The vibrations propagate as seismic waves, which form spherical wavefront and walk inside the globe from side to side and in all directions. These waves are generated in the focus or hypocenter which is located several km deep that after a while can be picked up by seismographs in the seismograms. The epicenter is the area of the earth’s surface located directly above the focus.
5.1 Types of Seismic Waves
Are matter waves, such as sound, require a physical medium to propagate. They are of three types:
P or primary waves. Compression waves are created at rock succession of compressions and expansions, backward and forward, following the same direction that the wave moves. They are the fastest and transmitted in all media.
Secondary or S waves. Are transverse waves, causing the rocks move up and down, perpendicular to the direction in which the wave propagates. Are the second to appear, only propagate in solids.
L or surface waves: These are the last to arrive, spread over the surface. Rayleigh waves produce an elliptical motion that shakes the rocks up and down and forward. Love And waves that cause horizontal movement from one place to another.
5.2 Magnitude and Intensity of an Earthquake
The scales measure the energy released by an earthquake and assesses the damage caused.
Richter Scale: Measures the magnitude of an earthquake is a measure of energy released. It is calculated from a seismogram by measuring the maximum amplitude of the waves P and S. It has no limits in theory can reach all the values (1,2,3,4,5,6,7,8 ….. ..) depending on the energy released. The largest earthquake was magnitude known from Valdivia, Chile in 1960, 9.6.
MSK Scale: Measures the intensity of an earthquake is a subjective estimate of the effects produced by the earthquake on people, objects, buildings and land. This depends not only on the energy released in the earthquake but also the terrain and type of buildings that are in the area, for example if the area is poor, overcrowded and poor quality housing, the damage is greater. An earthquake will unique and different intensity scale in each place it varies with distance from the area epicentro.Los points that represent the same intensity are joined by curves called ISOs.
6. Continental Drift: The Wilson Cycle
It is an evolutionary cycle that explains the opening and closing of ocean basins and changes in the distribution of continents and oceans along the same tectonic processes that cause the breakup of a supercontinent are the cause of his after reunification, in cycles lasting about 500 ma.

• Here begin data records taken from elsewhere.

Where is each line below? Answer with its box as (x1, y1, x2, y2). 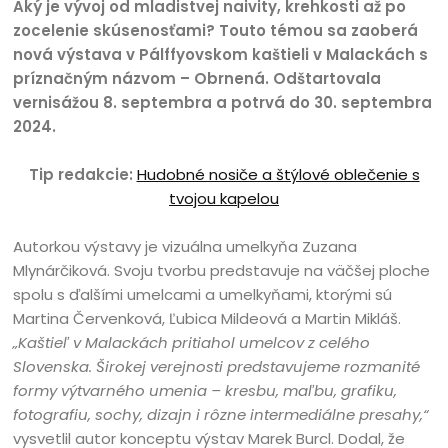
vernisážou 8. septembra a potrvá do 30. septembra (13, 92, 433, 113)
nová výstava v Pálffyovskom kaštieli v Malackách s (13, 44, 429, 65)
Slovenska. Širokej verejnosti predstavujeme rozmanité (13, 356, 421, 377)
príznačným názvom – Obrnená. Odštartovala (13, 68, 382, 89)
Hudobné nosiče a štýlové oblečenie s (136, 164, 420, 185)
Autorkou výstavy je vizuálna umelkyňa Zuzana (13, 236, 358, 257)
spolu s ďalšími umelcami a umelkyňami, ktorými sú (13, 284, 393, 305)
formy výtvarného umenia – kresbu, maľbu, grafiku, (13, 380, 398, 401)
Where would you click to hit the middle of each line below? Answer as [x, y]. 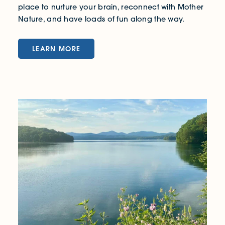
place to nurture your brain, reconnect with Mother [111, 7]
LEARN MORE [57, 49]
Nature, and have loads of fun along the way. [101, 19]
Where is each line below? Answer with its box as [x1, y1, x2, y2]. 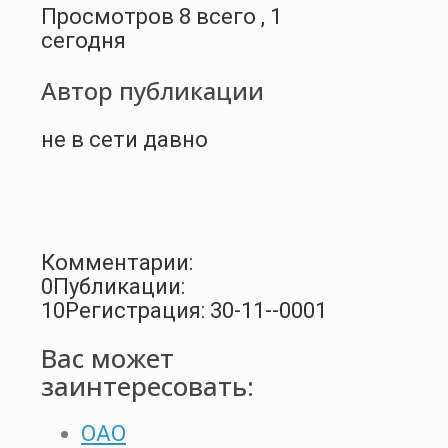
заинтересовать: [41, 368, 254, 405]
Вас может [41, 340, 174, 377]
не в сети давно [41, 126, 208, 152]
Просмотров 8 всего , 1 [41, 3, 282, 29]
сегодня [41, 27, 126, 53]
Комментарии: [41, 249, 193, 275]
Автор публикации [41, 73, 264, 107]
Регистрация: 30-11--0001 [65, 297, 327, 323]
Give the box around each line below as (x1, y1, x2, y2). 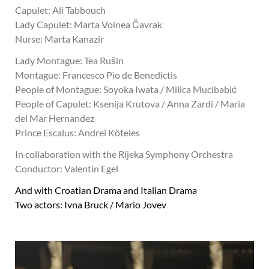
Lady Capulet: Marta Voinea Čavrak (15, 19, 162, 30)
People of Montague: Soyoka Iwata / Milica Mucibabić (15, 83, 237, 95)
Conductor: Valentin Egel (15, 163, 118, 174)
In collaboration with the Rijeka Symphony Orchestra (15, 148, 233, 160)
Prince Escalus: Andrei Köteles (15, 127, 140, 138)
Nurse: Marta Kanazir (15, 33, 104, 44)
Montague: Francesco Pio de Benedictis (15, 69, 177, 80)
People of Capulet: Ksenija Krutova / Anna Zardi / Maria (15, 98, 245, 109)
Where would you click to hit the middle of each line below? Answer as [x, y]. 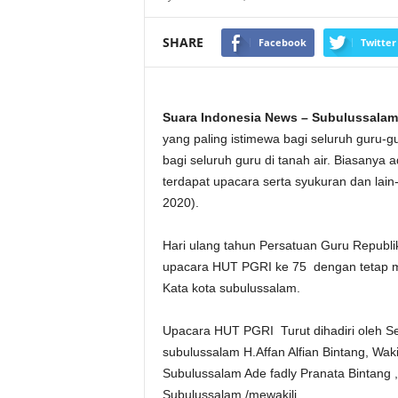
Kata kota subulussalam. [231, 288]
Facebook [282, 42]
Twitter [378, 42]
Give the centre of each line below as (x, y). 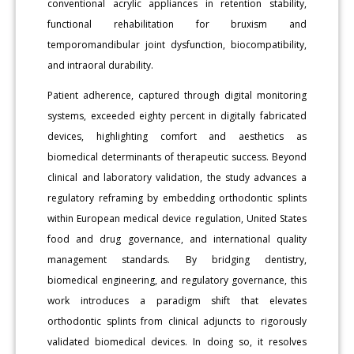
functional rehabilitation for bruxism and (177, 24)
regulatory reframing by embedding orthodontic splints (177, 198)
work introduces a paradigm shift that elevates (177, 300)
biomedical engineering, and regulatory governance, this (177, 280)
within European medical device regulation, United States (177, 218)
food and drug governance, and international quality (177, 239)
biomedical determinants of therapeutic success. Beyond (177, 156)
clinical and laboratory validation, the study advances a (177, 177)
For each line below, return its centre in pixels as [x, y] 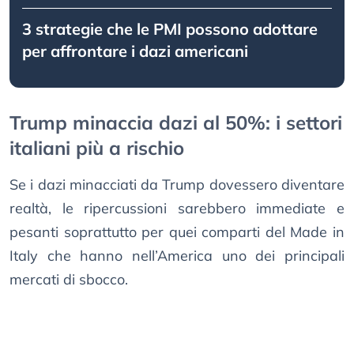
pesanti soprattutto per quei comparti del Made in [177, 232]
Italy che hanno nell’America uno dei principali [177, 256]
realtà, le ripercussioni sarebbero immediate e [177, 209]
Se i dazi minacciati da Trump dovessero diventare [177, 185]
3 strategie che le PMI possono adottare [170, 29]
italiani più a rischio [97, 148]
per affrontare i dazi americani [135, 51]
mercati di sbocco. [69, 280]
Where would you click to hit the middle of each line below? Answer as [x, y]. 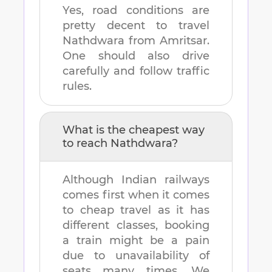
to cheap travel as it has [136, 210]
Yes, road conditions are [136, 11]
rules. [77, 87]
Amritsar [183, 41]
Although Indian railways [136, 180]
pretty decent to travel [136, 26]
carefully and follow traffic [136, 71]
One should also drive [136, 56]
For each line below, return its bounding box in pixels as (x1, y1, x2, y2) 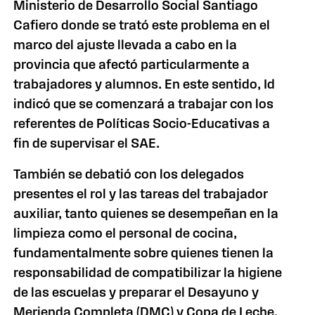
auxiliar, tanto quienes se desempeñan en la (13, 206, 279, 221)
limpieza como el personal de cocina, (13, 226, 238, 240)
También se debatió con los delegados (13, 167, 245, 181)
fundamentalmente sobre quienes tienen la (13, 245, 274, 260)
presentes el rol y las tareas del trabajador (13, 186, 269, 201)
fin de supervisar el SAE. (13, 136, 160, 150)
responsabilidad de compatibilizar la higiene (13, 265, 283, 280)
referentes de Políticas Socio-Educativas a (13, 116, 271, 131)
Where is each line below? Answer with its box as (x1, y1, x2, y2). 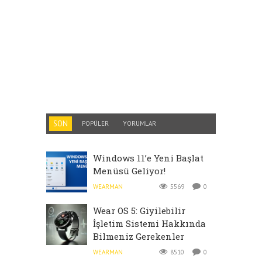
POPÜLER (82, 119, 109, 127)
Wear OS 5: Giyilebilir (93, 204, 185, 216)
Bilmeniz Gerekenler (93, 230, 184, 242)
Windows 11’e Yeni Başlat (93, 151, 204, 164)
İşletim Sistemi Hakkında (93, 217, 206, 229)
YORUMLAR (123, 119, 156, 127)
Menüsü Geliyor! (93, 164, 166, 177)
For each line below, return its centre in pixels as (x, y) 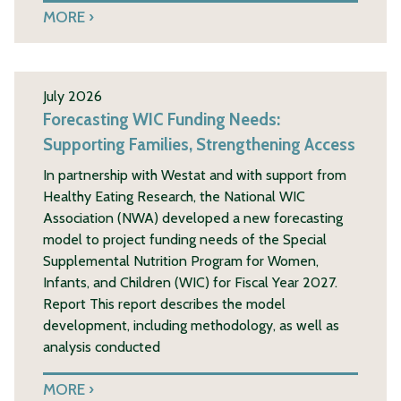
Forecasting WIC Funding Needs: (162, 119)
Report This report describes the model (164, 304)
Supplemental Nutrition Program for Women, (181, 261)
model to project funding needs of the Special (185, 239)
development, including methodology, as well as (191, 325)
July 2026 (73, 96)
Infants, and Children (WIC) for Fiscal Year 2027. (190, 282)
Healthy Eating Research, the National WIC (174, 196)
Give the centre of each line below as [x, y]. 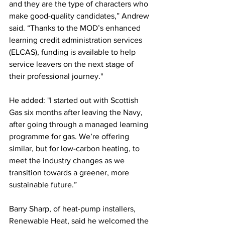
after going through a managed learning [80, 124]
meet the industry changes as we [68, 160]
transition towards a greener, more [70, 173]
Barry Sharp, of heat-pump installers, [73, 209]
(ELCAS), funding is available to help [73, 52]
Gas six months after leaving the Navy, [77, 112]
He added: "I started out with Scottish [75, 100]
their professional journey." [56, 76]
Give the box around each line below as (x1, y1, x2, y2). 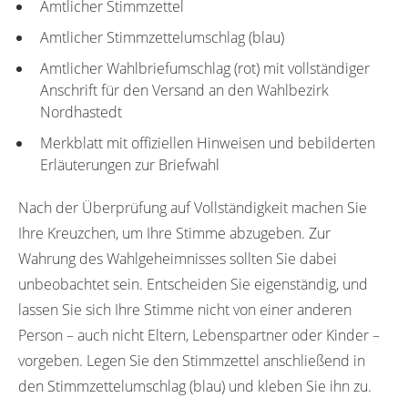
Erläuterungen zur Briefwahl (40, 154, 219, 175)
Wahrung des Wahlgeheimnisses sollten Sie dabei (18, 248, 337, 269)
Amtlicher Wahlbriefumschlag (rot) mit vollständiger (40, 57, 370, 78)
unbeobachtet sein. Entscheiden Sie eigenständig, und (18, 273, 368, 294)
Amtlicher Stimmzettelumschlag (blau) (40, 26, 284, 47)
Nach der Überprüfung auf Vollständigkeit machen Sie (18, 197, 367, 218)
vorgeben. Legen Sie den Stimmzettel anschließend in (18, 350, 365, 371)
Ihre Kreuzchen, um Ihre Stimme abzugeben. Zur (18, 222, 331, 243)
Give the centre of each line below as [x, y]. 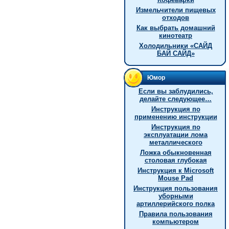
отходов [176, 18]
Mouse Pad [176, 178]
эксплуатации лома [176, 135]
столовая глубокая [176, 160]
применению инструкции [176, 117]
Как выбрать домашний [176, 28]
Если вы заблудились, [176, 91]
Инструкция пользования [176, 188]
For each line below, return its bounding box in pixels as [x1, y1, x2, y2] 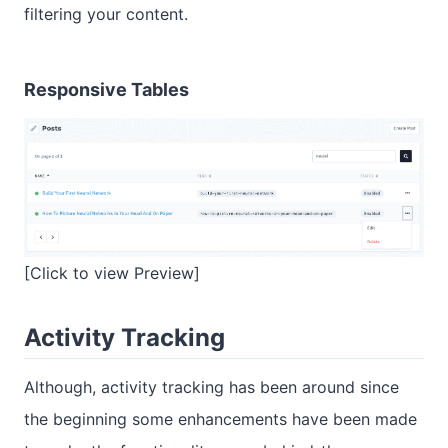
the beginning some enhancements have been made [24, 408, 417, 429]
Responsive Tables [24, 79, 189, 101]
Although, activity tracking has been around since [24, 376, 399, 397]
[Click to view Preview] [24, 262, 200, 283]
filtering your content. [24, 4, 188, 25]
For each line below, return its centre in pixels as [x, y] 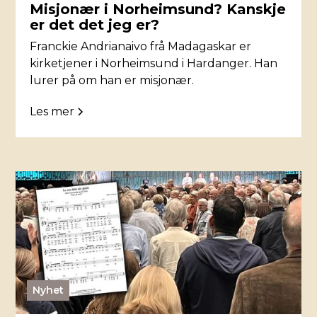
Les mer [52, 112]
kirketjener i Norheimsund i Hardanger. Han [154, 64]
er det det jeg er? [95, 25]
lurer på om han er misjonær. [112, 81]
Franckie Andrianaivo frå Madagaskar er [141, 47]
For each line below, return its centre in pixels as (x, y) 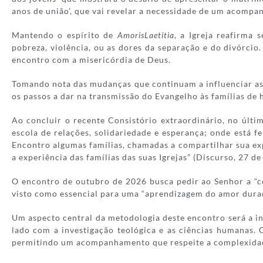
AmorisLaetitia (146, 35)
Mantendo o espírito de (65, 35)
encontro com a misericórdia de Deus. (91, 60)
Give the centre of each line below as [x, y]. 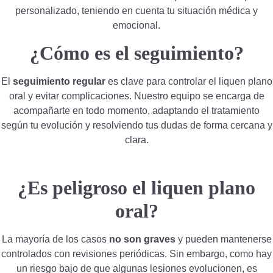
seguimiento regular [59, 82]
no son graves [142, 239]
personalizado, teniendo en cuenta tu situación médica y [136, 10]
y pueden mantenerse [223, 239]
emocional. [136, 25]
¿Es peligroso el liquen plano [136, 187]
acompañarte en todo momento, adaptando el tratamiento [136, 111]
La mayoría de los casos [55, 239]
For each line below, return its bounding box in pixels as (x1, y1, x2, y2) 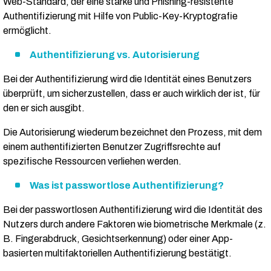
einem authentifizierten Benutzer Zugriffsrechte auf (3, 142, 221, 152)
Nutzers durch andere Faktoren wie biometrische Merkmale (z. (3, 219, 266, 230)
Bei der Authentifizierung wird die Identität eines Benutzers (3, 74, 252, 85)
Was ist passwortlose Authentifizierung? (30, 180, 224, 191)
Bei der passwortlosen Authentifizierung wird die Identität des (3, 204, 263, 215)
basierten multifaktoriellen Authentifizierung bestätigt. (3, 248, 232, 259)
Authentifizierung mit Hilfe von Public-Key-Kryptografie (3, 11, 238, 22)
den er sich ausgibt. (3, 103, 85, 114)
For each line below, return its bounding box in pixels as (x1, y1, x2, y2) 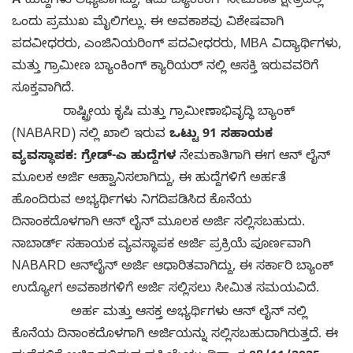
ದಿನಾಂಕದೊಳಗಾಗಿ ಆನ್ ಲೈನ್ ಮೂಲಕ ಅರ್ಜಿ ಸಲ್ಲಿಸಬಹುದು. (12, 215, 305, 233)
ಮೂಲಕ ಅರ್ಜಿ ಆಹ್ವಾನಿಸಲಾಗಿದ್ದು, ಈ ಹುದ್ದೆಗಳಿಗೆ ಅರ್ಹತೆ (12, 171, 286, 189)
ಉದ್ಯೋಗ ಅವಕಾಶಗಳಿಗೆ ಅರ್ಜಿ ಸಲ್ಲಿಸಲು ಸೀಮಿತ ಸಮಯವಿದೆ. (12, 281, 319, 299)
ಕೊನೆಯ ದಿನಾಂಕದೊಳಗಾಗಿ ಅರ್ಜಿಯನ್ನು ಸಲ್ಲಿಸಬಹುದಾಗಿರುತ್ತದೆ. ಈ (12, 327, 338, 345)
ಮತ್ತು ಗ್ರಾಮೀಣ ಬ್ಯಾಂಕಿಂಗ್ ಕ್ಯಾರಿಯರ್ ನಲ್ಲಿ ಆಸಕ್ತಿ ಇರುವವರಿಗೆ (12, 59, 318, 77)
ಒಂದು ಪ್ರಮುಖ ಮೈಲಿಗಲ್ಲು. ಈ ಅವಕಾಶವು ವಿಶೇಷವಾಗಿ (12, 15, 284, 33)
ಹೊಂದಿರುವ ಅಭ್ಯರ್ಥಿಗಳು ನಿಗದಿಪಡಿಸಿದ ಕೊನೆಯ (12, 193, 251, 211)
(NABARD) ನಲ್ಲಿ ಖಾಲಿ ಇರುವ (12, 127, 169, 145)
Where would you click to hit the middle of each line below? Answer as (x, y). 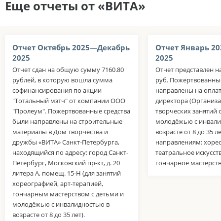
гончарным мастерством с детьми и (68, 194)
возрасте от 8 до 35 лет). (49, 215)
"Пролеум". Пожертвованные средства (71, 111)
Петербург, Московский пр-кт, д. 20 (66, 163)
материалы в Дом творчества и (60, 132)
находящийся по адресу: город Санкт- (70, 153)
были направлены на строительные (67, 122)
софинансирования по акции (57, 91)
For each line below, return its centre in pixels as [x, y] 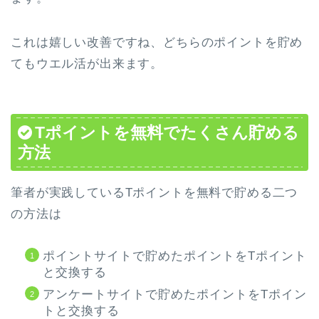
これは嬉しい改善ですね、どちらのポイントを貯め [157, 43]
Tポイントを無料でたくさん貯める [167, 132]
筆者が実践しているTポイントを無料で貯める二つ [155, 192]
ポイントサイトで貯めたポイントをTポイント [175, 256]
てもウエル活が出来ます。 [87, 64]
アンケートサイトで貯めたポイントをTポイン [175, 294]
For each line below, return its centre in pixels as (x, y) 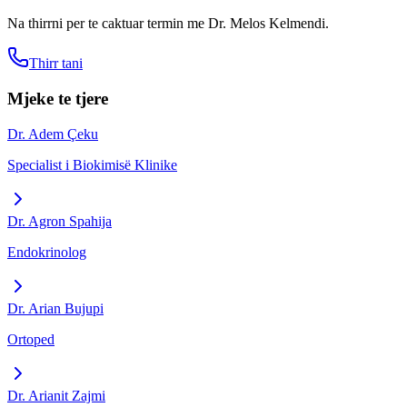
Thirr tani (56, 64)
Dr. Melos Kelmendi (267, 24)
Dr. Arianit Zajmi (56, 395)
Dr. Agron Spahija (60, 221)
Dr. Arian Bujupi (55, 308)
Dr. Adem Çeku (53, 134)
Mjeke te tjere (58, 98)
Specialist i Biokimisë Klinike (92, 164)
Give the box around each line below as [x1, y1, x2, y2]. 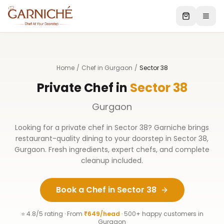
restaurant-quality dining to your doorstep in [15, 133, 173, 143]
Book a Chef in [55, 184, 117, 195]
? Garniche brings [148, 122, 209, 132]
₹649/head [83, 209, 120, 218]
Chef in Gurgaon [81, 63, 132, 72]
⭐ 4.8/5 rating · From [20, 209, 84, 218]
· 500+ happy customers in [119, 209, 203, 218]
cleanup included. [81, 155, 143, 165]
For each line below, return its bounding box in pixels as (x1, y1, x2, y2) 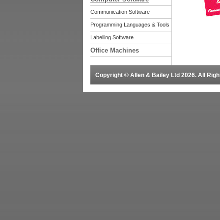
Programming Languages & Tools (90, 22, 169, 27)
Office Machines (90, 47, 139, 54)
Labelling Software (90, 34, 134, 40)
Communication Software (90, 9, 150, 15)
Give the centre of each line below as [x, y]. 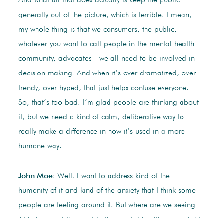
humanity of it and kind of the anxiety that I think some [107, 191]
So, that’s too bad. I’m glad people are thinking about [108, 103]
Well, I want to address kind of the [112, 176]
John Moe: [36, 176]
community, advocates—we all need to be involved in [106, 59]
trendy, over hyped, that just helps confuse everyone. [103, 88]
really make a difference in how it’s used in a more [101, 132]
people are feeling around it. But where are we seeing [107, 206]
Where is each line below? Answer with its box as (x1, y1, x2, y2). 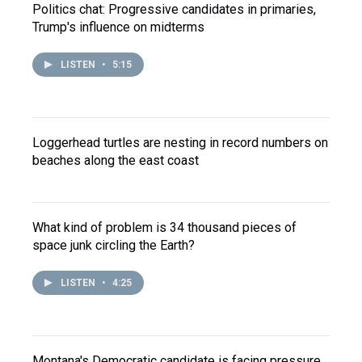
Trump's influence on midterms (32, 19, 204, 35)
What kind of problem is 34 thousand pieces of (32, 220, 297, 235)
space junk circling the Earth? (32, 238, 195, 253)
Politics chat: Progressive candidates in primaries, (32, 2, 316, 17)
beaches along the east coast (32, 153, 199, 168)
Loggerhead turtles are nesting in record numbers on (32, 135, 328, 150)
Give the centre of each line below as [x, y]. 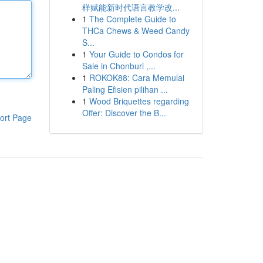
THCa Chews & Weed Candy [136, 31]
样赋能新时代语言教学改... [131, 7]
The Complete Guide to [132, 19]
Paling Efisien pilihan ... [125, 89]
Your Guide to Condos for [136, 54]
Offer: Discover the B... [124, 113]
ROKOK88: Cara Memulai [136, 77]
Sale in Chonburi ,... [119, 66]
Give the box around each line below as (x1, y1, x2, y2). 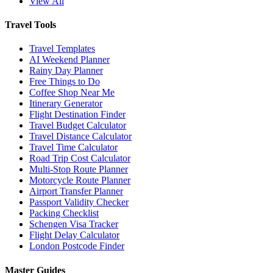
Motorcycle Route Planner (29, 175, 130, 186)
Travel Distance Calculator (29, 131, 132, 142)
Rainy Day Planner (29, 65, 103, 76)
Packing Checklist (29, 208, 99, 219)
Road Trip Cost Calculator (29, 153, 130, 164)
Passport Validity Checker (29, 197, 129, 208)
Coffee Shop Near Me (29, 87, 115, 98)
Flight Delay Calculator (29, 230, 119, 241)
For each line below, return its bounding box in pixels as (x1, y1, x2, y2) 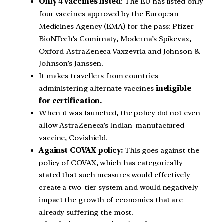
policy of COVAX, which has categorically (39, 158, 183, 167)
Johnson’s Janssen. (39, 59, 104, 68)
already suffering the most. (39, 208, 134, 217)
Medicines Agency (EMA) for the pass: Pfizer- (39, 22, 196, 31)
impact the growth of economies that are (39, 195, 183, 205)
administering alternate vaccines (39, 84, 156, 93)
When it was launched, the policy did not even (39, 109, 200, 118)
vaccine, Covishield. (39, 133, 108, 143)
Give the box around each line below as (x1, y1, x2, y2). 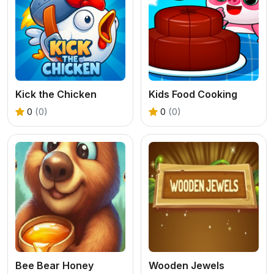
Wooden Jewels (149, 259, 224, 272)
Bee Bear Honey (15, 259, 94, 272)
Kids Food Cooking (149, 87, 237, 100)
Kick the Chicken (15, 87, 97, 100)
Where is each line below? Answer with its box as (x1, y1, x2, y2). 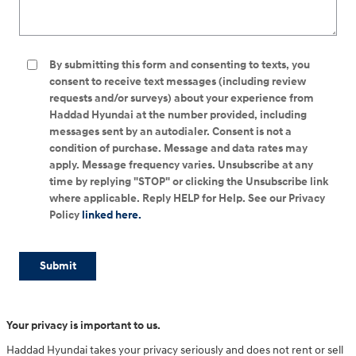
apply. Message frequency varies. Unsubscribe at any (49, 157, 313, 172)
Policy (49, 207, 82, 222)
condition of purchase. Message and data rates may (49, 141, 308, 155)
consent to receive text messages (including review (49, 74, 306, 88)
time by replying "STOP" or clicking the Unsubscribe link (49, 174, 328, 188)
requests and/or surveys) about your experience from (49, 91, 314, 105)
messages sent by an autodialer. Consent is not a (49, 124, 292, 138)
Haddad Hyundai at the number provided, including (49, 107, 307, 122)
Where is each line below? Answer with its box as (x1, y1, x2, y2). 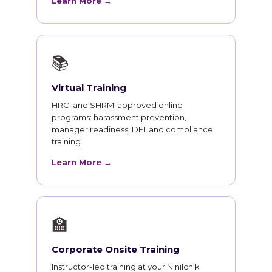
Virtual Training (52, 82, 126, 94)
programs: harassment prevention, (52, 112, 186, 123)
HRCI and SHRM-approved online (52, 100, 183, 110)
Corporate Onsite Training (52, 243, 180, 256)
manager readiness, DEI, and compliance (52, 124, 213, 135)
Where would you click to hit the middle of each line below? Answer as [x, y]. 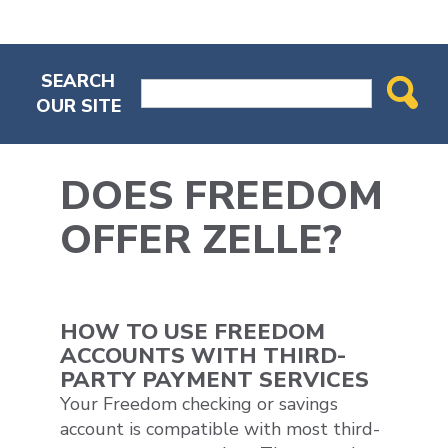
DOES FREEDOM [221, 195]
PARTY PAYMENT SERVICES [214, 380]
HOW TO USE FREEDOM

7. Plate Tectonics, Science and Society
Fossil fuels: Coal, oil and natural gas formed by geological processes of burial and decomposition of organic matter. Wood of ancient forests, and old oil from plankton in shallow seas (rifting processes).
Geothermal: Widely used in countries of volcanic activity, using the heat of the earth for heating and for electricity (e.g. Iceland).
Fertile soil: Volcanic regions where they were formed fertile soils for agriculture.
7.2 Risks
Many civilizations past and present volcanic zones are located in or near active faults.
Volcanic risk: With devastating eruptions at grave risk to people and property.
Seismic risk: Especially the devastating waves L, that wiped out the buildings and roads and what is even worse loss of life.
Environmental Impacts: By throwing large amounts of toxic gases and CO2 to the atmosphere increases the greenhouse effect, which allowed the emergence of life, but at other times throw together with large amounts of ash originated in the past climate changes, causing and mass extinctions of living beings.